Friday, July 26, 2019

“I’m pretty sure you wouldn’t mind!”

Last night I was talking to Son 1 over dinner. (You remember that he's working about an hour from here and still sleeping on my living room floor.) And out of the blue he said that on his way home from work he'd figured out how to answer one of Wife's chronic complaints.

"She's always saying, 'You spend so much more time with Dad [that's me] than with me. You must never want to see me!' And the next time she says it, what I'm going to tell her is, 'Look, I live with Dad because his place is an hour closer to my work than your place is. But if I had my own place, I'd see him less often than I see you.'

"And I think that's true.

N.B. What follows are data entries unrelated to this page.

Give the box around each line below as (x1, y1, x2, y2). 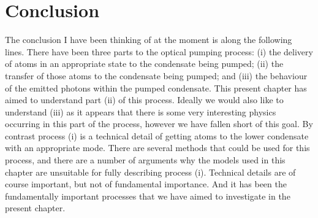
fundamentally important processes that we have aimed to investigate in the (5, 189, 290, 202)
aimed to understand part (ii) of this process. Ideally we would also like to (5, 93, 284, 106)
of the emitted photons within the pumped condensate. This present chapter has (5, 81, 307, 94)
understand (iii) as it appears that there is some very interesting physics (5, 105, 276, 118)
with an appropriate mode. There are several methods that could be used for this (5, 141, 310, 154)
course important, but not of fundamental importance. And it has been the (5, 177, 287, 190)
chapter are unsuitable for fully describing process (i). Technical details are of (5, 165, 296, 178)
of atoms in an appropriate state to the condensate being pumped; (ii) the (5, 57, 284, 70)
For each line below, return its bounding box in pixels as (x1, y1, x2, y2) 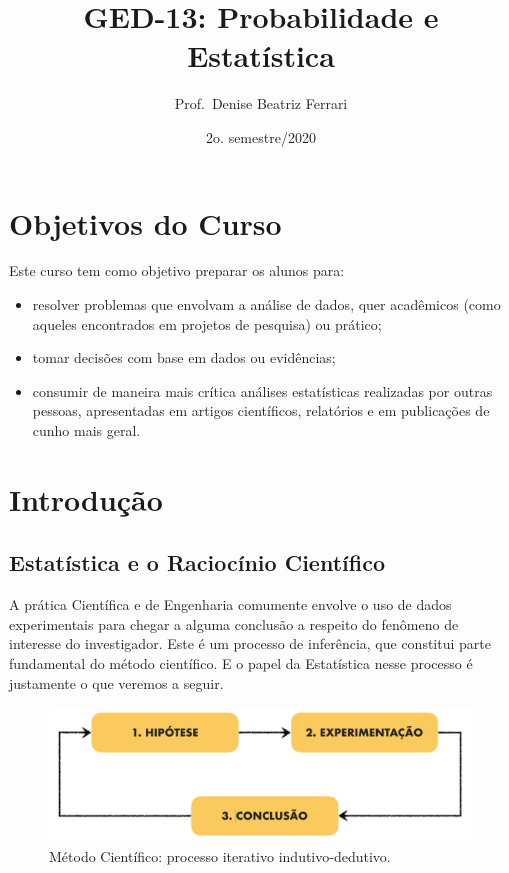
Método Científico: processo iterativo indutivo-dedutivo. (49, 845, 391, 866)
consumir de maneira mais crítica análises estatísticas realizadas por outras (32, 380, 493, 401)
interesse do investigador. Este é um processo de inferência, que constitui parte (9, 633, 491, 654)
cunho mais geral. (32, 420, 141, 440)
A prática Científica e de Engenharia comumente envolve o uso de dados (9, 594, 452, 615)
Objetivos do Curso (9, 202, 282, 243)
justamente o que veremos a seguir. (9, 672, 224, 693)
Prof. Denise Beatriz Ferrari (174, 93, 348, 114)
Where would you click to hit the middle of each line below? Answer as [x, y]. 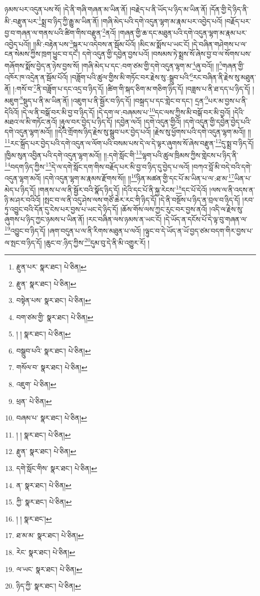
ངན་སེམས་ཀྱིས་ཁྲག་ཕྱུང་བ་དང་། [42, 54]
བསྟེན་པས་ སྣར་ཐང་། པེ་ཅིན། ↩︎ [54, 300]
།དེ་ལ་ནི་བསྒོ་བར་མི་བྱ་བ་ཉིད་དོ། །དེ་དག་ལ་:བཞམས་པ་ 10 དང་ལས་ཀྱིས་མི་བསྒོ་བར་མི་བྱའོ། [126, 111]
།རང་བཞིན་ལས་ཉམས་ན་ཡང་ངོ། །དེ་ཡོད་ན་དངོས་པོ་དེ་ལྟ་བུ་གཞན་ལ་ [167, 219]
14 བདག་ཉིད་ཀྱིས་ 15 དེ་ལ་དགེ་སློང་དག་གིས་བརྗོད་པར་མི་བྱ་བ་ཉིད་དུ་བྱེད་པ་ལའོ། [97, 165]
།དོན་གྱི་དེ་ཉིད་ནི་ [229, 9]
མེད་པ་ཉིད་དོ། [20, 190]
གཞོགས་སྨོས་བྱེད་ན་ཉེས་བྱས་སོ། [42, 65]
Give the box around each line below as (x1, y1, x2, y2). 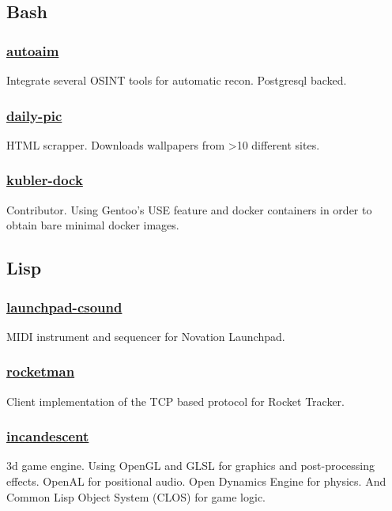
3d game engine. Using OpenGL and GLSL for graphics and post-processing (6, 457, 375, 474)
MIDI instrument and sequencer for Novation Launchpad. (6, 327, 285, 344)
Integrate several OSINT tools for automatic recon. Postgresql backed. (6, 72, 347, 88)
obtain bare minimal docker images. (6, 217, 179, 233)
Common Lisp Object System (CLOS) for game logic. (6, 488, 266, 505)
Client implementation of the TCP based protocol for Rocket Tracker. (6, 392, 345, 409)
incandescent (6, 426, 89, 446)
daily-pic (6, 105, 62, 125)
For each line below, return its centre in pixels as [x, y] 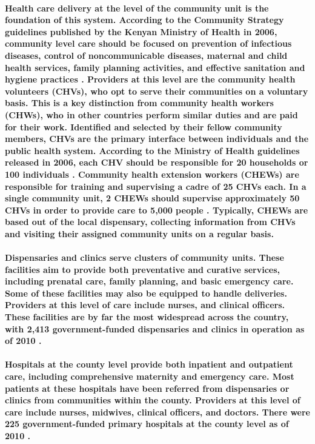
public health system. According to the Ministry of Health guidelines [152, 150]
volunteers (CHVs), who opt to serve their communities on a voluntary [157, 91]
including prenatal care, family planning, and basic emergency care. [149, 281]
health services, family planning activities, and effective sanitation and [155, 67]
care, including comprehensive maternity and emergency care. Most [150, 376]
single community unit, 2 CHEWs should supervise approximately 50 [152, 198]
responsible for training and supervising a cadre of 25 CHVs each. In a [156, 186]
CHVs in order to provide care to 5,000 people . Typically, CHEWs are [157, 210]
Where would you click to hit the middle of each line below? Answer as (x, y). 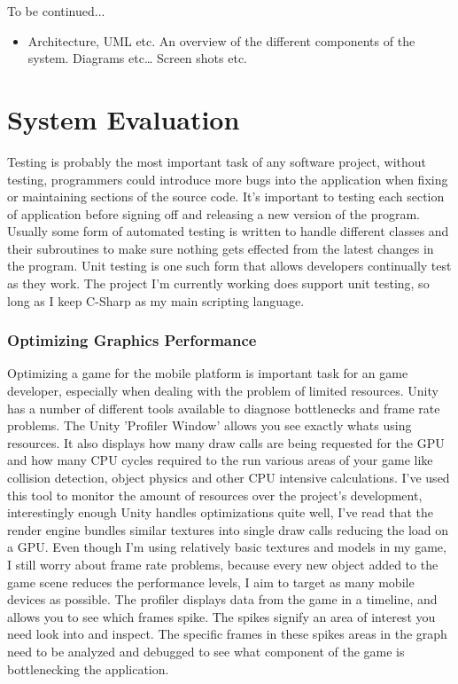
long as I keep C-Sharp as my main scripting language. (156, 300)
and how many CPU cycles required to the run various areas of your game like (220, 460)
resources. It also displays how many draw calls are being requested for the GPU (226, 442)
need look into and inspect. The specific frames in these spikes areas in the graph (227, 634)
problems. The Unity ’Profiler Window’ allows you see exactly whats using (210, 425)
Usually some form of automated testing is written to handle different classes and (228, 231)
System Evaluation (124, 118)
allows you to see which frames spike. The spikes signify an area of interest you (221, 616)
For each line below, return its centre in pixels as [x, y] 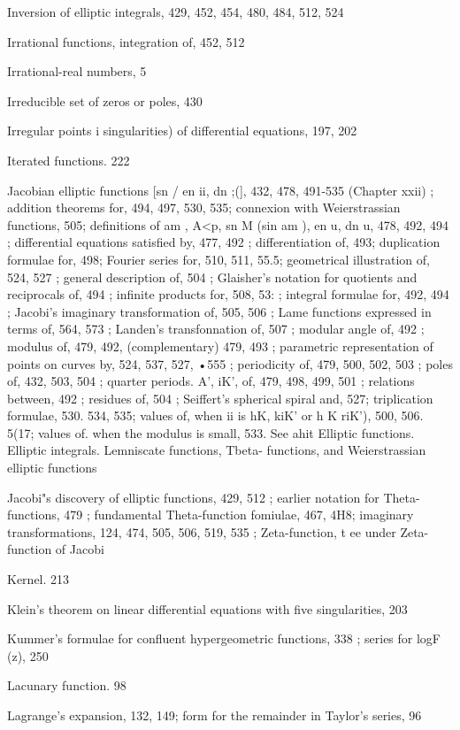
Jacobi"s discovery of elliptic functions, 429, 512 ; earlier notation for [193, 497]
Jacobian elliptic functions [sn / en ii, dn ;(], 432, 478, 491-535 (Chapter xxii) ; [221, 190]
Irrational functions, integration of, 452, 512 [126, 41]
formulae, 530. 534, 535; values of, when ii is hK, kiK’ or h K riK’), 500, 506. [215, 415]
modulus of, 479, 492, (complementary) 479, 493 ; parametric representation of [220, 346]
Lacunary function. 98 [67, 685]
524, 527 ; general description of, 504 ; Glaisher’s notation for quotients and [212, 277]
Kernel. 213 [38, 579]

Because if I lived on my own I'd still try to see her once a month because she gets so clingy if I don't — also to make sure she's doing OK and not drinking and stuff. But I'm pretty sure you wouldn't mind if I didn't see you anything like that often! When I was in college we only talked if we had to work out the planning on something."

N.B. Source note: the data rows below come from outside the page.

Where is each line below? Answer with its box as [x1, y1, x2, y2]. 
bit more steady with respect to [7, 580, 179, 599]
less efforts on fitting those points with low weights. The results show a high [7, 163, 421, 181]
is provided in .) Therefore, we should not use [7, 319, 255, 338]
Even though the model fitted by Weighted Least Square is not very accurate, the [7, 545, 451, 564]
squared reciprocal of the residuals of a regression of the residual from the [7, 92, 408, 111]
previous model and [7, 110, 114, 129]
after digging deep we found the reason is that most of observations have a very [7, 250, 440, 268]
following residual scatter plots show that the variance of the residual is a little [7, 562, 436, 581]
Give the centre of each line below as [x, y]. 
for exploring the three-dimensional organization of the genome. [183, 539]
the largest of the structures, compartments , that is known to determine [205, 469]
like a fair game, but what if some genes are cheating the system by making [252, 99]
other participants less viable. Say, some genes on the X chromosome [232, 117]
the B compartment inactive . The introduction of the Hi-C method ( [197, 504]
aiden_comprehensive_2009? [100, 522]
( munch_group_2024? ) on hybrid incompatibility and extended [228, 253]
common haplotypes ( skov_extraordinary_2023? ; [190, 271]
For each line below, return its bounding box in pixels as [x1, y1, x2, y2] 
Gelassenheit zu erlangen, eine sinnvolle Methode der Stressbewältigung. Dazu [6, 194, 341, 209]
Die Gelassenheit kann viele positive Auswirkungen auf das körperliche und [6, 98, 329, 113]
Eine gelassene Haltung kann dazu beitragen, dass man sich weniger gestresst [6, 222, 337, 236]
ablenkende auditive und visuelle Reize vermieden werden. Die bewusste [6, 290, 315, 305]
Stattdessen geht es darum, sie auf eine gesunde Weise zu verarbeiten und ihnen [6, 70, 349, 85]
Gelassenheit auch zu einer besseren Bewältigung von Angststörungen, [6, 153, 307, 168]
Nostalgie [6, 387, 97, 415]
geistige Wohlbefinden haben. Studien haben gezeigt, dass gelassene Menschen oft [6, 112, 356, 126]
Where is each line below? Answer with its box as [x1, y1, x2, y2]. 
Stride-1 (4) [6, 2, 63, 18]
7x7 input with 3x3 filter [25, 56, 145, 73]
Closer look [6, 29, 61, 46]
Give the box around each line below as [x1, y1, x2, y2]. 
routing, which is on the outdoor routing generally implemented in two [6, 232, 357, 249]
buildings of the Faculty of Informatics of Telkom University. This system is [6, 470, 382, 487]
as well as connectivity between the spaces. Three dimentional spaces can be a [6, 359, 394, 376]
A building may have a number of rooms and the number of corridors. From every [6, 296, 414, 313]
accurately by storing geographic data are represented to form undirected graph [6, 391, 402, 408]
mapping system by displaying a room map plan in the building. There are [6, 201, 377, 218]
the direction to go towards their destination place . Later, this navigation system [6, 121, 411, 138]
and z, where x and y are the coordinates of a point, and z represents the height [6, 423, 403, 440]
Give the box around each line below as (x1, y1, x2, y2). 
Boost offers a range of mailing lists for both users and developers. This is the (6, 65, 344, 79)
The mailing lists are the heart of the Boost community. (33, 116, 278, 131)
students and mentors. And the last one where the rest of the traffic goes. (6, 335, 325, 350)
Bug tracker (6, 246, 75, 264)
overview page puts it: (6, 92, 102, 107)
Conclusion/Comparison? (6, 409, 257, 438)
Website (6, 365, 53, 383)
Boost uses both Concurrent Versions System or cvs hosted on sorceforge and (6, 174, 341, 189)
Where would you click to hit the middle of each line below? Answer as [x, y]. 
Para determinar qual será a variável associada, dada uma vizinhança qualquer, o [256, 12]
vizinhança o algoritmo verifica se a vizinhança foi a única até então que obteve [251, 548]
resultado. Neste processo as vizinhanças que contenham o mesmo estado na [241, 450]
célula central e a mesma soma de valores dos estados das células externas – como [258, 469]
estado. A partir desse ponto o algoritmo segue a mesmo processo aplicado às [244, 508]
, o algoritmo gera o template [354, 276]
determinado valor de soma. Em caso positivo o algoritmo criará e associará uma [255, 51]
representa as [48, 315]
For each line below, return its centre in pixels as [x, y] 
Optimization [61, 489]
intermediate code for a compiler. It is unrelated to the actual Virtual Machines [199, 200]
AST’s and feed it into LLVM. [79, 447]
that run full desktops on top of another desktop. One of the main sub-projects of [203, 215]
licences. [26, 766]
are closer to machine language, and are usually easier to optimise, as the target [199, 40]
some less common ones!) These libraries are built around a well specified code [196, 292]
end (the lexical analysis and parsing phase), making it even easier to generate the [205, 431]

"Or if you needed money," I added.

"Right, but except for tuition that happened less and less often as the years went on. Then we'd get together over the holidays and we'd talk nonstop for a while. But if I lived on my own you'd probably be fine with my seeing Mom [Wife] and not seeing you."

Was he speculating? Was he asking? I'm not sure. In a sense what he was saying sounds pretty bad: I wouldn't care enough to see you if I didn't have to because I live with you, and you wouldn't care enough to want it any other way. It's a hell of a message. 

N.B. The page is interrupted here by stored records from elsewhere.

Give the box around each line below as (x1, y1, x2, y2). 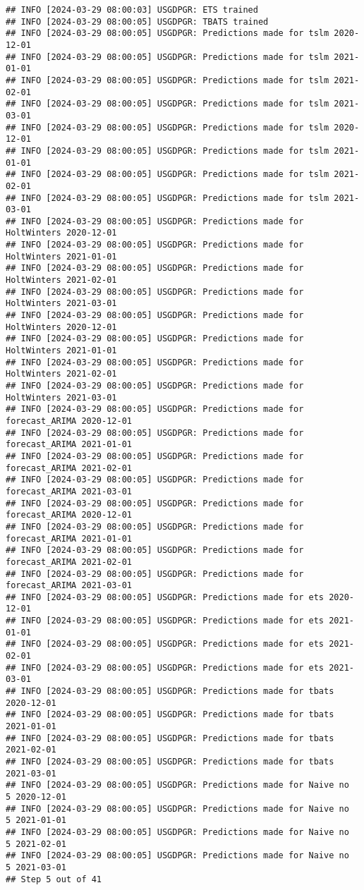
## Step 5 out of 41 (6, 874, 102, 884)
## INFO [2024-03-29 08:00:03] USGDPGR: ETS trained (6, 5, 258, 15)
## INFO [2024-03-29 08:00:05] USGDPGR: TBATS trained (6, 16, 269, 27)
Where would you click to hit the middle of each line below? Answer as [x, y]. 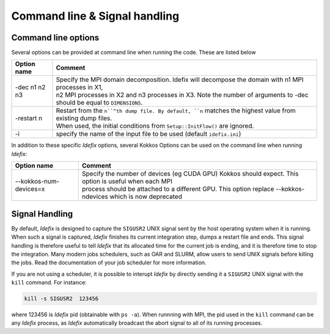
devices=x [30, 189]
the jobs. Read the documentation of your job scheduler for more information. [109, 262]
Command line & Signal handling [95, 16]
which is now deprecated [146, 197]
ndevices [95, 197]
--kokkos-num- [37, 182]
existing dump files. [84, 118]
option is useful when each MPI [127, 182]
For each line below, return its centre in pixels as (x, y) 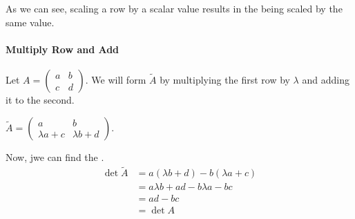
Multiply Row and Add (63, 49)
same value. (30, 22)
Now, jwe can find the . (55, 156)
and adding (326, 79)
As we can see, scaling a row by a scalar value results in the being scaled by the (174, 8)
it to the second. (40, 99)
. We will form (116, 79)
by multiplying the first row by (225, 79)
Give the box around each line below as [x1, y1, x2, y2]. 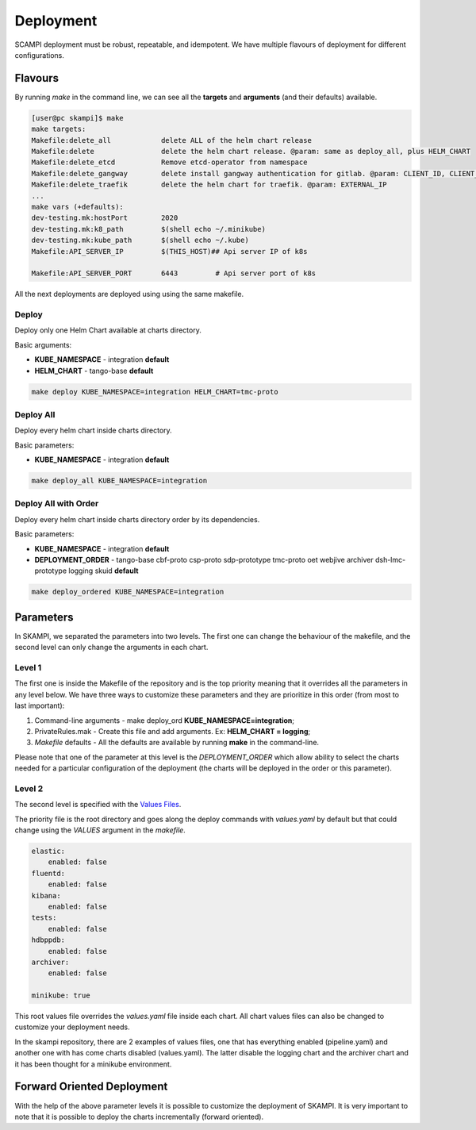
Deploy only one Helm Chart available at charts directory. [14, 325, 202, 335]
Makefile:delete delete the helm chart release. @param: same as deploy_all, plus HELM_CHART [31, 147, 471, 156]
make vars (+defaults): [31, 202, 125, 211]
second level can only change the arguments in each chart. [14, 643, 209, 652]
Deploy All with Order [14, 498, 99, 509]
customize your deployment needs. [14, 1022, 130, 1032]
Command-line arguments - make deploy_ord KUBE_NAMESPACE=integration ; [34, 715, 295, 725]
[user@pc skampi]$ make [31, 113, 125, 122]
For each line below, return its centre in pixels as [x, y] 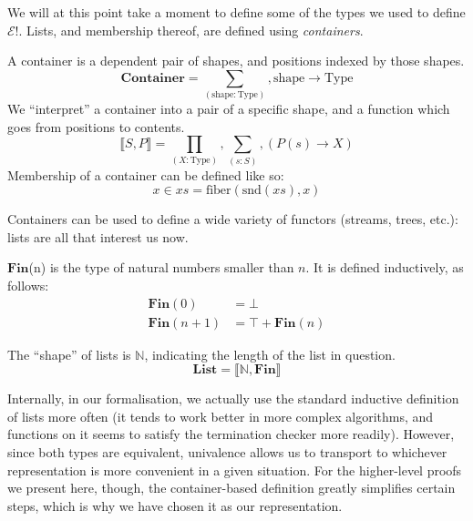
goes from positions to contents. [96, 126]
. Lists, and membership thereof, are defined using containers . [191, 30]
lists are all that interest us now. [98, 236]
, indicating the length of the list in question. [270, 354]
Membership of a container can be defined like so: [146, 174]
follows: [28, 285]
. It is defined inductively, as [385, 267]
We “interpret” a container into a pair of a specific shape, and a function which [229, 109]
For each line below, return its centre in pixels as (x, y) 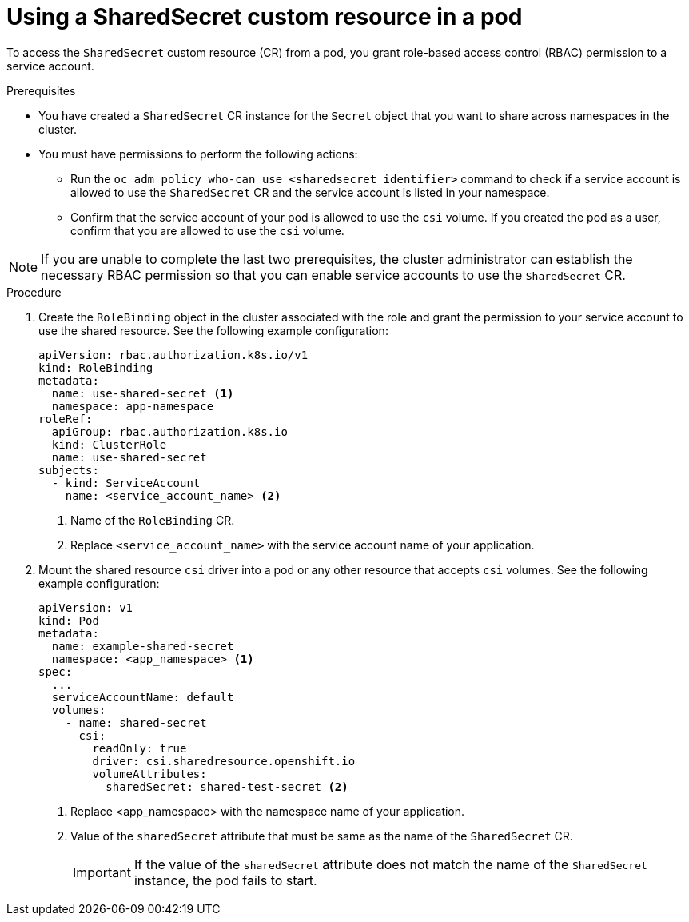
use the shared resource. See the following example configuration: (213, 330)
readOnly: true (139, 748)
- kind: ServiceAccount (126, 483)
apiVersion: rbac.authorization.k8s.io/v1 (173, 355)
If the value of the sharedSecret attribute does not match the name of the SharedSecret (390, 864)
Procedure (34, 292)
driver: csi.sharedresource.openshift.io (224, 761)
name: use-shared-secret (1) (143, 393)

And the worst part is that he's probably right. Oh, not because I "don't care" ... I mean ... not exactly. But I don't think I would feel as needy as Wife. I don't think I would feel as forlorn, as bereft, as abandoned as she would feel if I went for a few months without seeing either boy. That is to say, I enjoy both of them. I like to talk to them. I think it's great that Son 2 got in the habit years ago of calling each of us [Wife and me] once a week to check in and talk about what's going on. Sometimes the call lasts 5 minutes, and sometimes it lasts 90. And it's a habit his older brother never acquired. As I say, I like it. I always feel good after talking with him. But if I had to go a month or two without anything more than brief emails sharing jokes, I wouldn't take it personally. I wouldn't mourn. I'd just figure that was how it was, and go on about my day. 

What accounts for the difference? Probably several things. 

- One is that I have a job, so I already have regular contact with other people. 

- I volunteer once a week. (Of course Wife goes to church once a week, so maybe those balance out.)

- When I have the time I write long letters to Marie, though I don't know if Wife has anyone similar in her life. (A few years ago the boys said there was some guy at the other end of the country who would call her daily with his problems, so maybe she gets some of her social needs met that way.) 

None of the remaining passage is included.